Observed Impacts of Ground-Mounted Photovoltaic Systems on the Microclimate and Soil in an Arid Area of Gansu, China

Abstract

Ground-mounted photovoltaic (GMPV) systems are a crucial component of photovoltaic (PV) applications, and their environmental impacts during large-scale development require thorough attention. This study conducted continuous observations at a GMPV plant in an arid region, employing a three-site comparative monitoring system to assess the environmental impact of both shaded and non-shaded areas within GMPV systems. The parameters measured included atmospheric temperature (AT), relative humidity (RH), soil temperature (ST), soil water content (SWC), and wind speed. The results revealed significant diurnal and seasonal variations in AT, with daytime warming and nighttime cooling ranging from 0.1 to 0.7 °C, with particularly large variations observed during high-temperature seasons. Shaded areas under the PV panels exhibited increased RH at night and decreased RH during the day, along with a cooling effect on ST, with a maximum reduction of 7 °C. SWC was higher in shaded areas during dry seasons but exhibited complex redistribution patterns during rainy seasons. Wind speed and direction were notably altered, demonstrating a corridor effect. These findings contrast with previous studies that only focused on the environmental assessment of non-shaded areas within PV systems and external areas using two-site monitoring.

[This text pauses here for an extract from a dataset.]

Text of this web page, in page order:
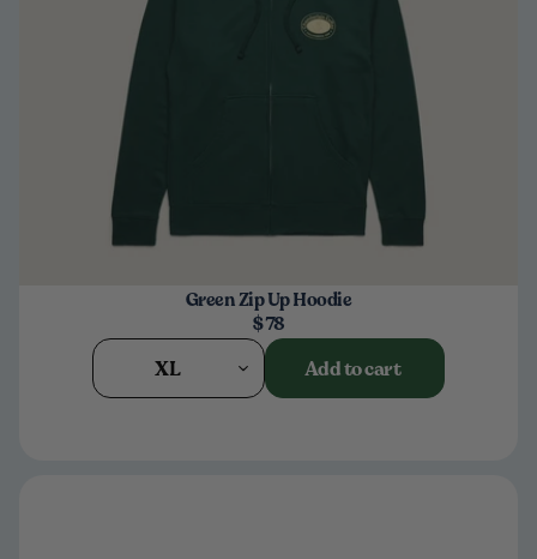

This study highlights the critical role of shaded areas in understanding the local environmental impacts of PV systems. This comprehensive approach offers deeper insights into how PV systems influence local meteorological and environmental conditions, suggesting that optimized design and placement of PV systems can enhance their ecological benefits and mitigate adverse environmental impacts in arid regions.